-9.9 C
United States of America
Monday, January 20, 2025

Simplify knowledge integration with AWS Glue and zero-ETL to Amazon SageMaker Lakehouse


With the rising emphasis on knowledge, organizations are continually in search of extra environment friendly and agile methods to combine their knowledge, particularly from all kinds of purposes. Whereas conventional extract, rework, and cargo (ETL) processes have lengthy been a staple of information integration attributable to its flexibility, for widespread use circumstances equivalent to replication and ingestion, they usually show time-consuming, advanced, and fewer adaptable to the fast-changing calls for of recent knowledge architectures.

As well as, organizations depend on an more and more various array of digital methods, knowledge fragmentation has develop into a big problem. Priceless data is usually scattered throughout a number of repositories, together with databases, purposes, and different platforms. To harness the complete potential of their knowledge, companies should allow seamless entry and consolidation from these different sources. Nevertheless, this process is difficult by the distinctive traits of recent methods, equivalent to differing API protocols, implementations, and price limits. To deal with these challenges and speed up innovation, AWS Glue has lately expanded its third-party software assist by introducing native connectors for 19 purposes.

To make the most of these new software connectors for well-defined use circumstances equivalent to replication and ingestion, AWS Glue can also be launching zero-ETL integration assist from exterior purposes. With this new performance, clients can create up-to-date replicas of their knowledge from purposes equivalent to Salesforce, ServiceNow, and Zendesk in an Amazon SageMaker Lakehouse and Amazon Redshift.

Amazon SageMaker Lakehouse unifies all of your knowledge throughout Amazon S3 knowledge lakes and Amazon Redshift knowledge warehouses, serving to you construct highly effective analytics and AI/ML purposes on a single copy of information. SageMaker Lakehouse provides you the flexibleness to entry and question your knowledge in-place with all Apache Iceberg suitable instruments and engines. By straight integrating with Lakehouse, all the information is mechanically cataloged and will be secured via fine-grained permissions in Lake Formation.

What’s zero-ETL?

Zero-ETL is a set of totally managed integrations by AWS that minimizes the necessity to construct ETL knowledge pipelines. It makes knowledge obtainable in Amazon SageMaker Lakehouse and Amazon Redshift from a number of operational, transactional, and enterprise sources. Extract, rework, and cargo (ETL) is the method of mixing, cleansing, and normalizing knowledge from completely different sources to organize it for analytics, synthetic intelligence (AI), and machine studying (ML) workloads. You don’t want to keep up advanced ETL pipelines. We deal with the ETL for you by automating the creation and administration of information replication.

What’s the distinction between zero-ETL and Glue ETL?

AWS Glue now provides a number of methods so that you can construct knowledge integration pipelines, relying in your integration wants.

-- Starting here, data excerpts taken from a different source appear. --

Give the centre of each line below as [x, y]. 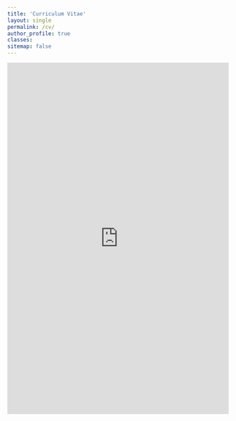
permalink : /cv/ [31, 27]
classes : [20, 40]
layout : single [29, 20]
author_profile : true [39, 33]
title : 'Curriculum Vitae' [47, 14]
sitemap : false [29, 46]
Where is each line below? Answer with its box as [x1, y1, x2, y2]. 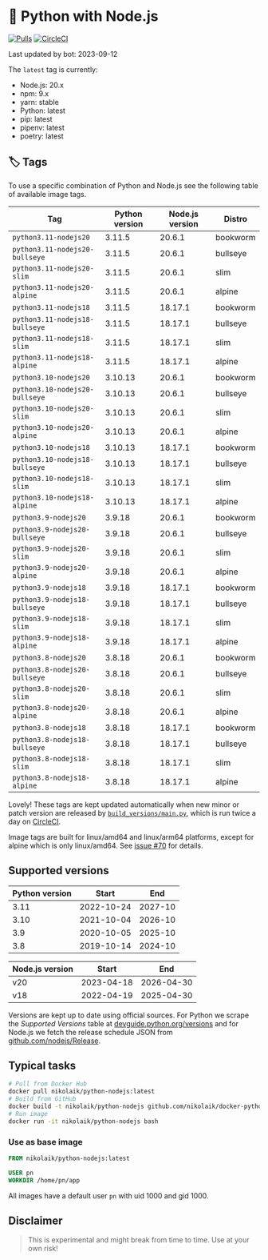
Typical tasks [8, 1058, 77, 1072]
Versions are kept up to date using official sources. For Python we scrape [8, 1010, 250, 1020]
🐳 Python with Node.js [8, 7, 159, 26]
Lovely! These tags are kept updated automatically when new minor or [8, 800, 240, 809]
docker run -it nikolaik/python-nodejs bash [8, 1117, 159, 1126]
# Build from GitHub [8, 1095, 77, 1103]
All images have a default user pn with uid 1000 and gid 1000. [8, 1190, 209, 1200]
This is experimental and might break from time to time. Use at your [27, 1235, 250, 1245]
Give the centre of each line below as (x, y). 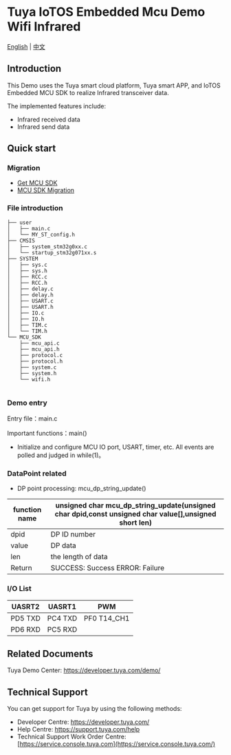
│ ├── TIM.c (27, 325)
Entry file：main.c (32, 419)
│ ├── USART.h (30, 307)
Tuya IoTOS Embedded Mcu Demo (106, 12)
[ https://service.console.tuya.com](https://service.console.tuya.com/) (116, 744)
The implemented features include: (57, 106)
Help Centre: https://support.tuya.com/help (78, 729)
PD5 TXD (26, 618)
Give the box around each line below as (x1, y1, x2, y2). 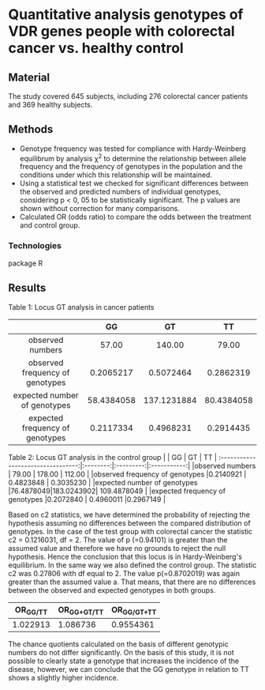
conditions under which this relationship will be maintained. (19, 170, 213, 179)
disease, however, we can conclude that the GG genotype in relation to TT (8, 664, 250, 673)
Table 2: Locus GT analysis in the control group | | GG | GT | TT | (8, 452, 218, 462)
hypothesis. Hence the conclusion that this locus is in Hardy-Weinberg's (8, 552, 243, 561)
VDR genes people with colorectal (8, 22, 235, 40)
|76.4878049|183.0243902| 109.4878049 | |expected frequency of (8, 486, 226, 496)
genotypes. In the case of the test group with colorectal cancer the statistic (8, 526, 253, 536)
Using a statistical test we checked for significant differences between (19, 179, 249, 188)
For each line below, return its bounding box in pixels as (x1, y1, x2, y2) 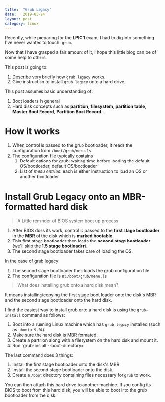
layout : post (5, 16, 32, 21)
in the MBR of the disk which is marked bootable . (12, 233, 114, 239)
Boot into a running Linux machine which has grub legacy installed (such (12, 322, 161, 327)
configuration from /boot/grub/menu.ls (12, 148, 92, 154)
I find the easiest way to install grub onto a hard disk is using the (5, 307, 136, 313)
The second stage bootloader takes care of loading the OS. (12, 248, 133, 254)
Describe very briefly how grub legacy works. (12, 74, 106, 80)
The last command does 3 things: (5, 352, 73, 358)

  • Zero-ETL offers service-managed replication. It’s designed for situations the place clients want a totally managed, environment friendly method to replicate knowledge from one supply to AWS with minimal configuration. Zero-ETL handles the whole replication course of, together with schema discovery and evolution, with out requiring clients to write down or handle any customized logic. This method is good for creating up-to-date replicas of supply knowledge in near-real-time, with AWS managing the underlying infrastructure and replication course of.
  • Glue ETL provides customer-managed knowledge ingestion. It’s the popular alternative when clients want extra management and customization over the information integration course of or require advanced transformations. With Glue ETL, clients can write customized transformation logic, mix knowledge from a number of sources, apply knowledge high quality guidelines, add calculated fields, and carry out superior knowledge cleaning or aggregation. This flexibility makes Glue ETL appropriate for situations the place knowledge have to be reworked or enriched earlier than evaluation.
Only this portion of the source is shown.